[Stored data entries]
▬▬▬▬▬▬▬▬▬▬
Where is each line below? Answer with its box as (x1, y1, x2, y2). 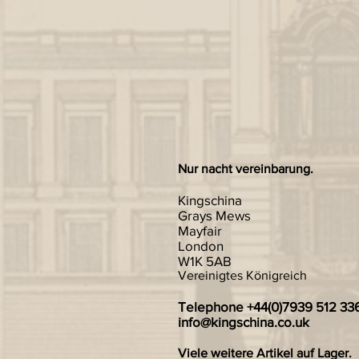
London (178, 238, 224, 253)
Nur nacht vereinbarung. (178, 162, 313, 175)
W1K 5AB (178, 253, 232, 268)
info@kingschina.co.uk (178, 314, 309, 329)
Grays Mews (178, 208, 251, 223)
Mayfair (178, 223, 222, 238)
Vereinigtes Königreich (178, 268, 307, 282)
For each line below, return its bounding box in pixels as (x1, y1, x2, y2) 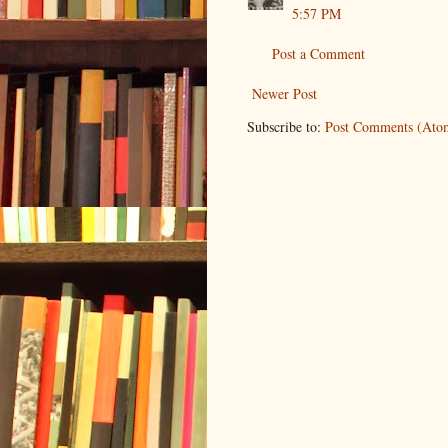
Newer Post (252, 84, 317, 104)
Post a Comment (272, 44, 365, 64)
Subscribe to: (247, 117, 325, 137)
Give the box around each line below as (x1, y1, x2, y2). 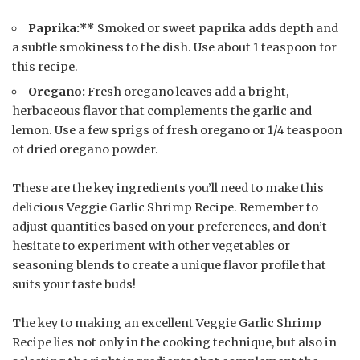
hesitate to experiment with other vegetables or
▬▬▬▬▬▬▬▬▬▬
◆ **Activity**
Please transcribe exactly the lines from the one containing "Subscribe to: (247, 117, 325, 137)" through the final line of the data, including both, and nothing else. Pictures are to be left out.

◆ **Expected answer**
Subscribe to: (247, 117, 325, 137)
Give the box around each line below as (x1, y1, x2, y2). 
hesitate to experiment with other vegetables or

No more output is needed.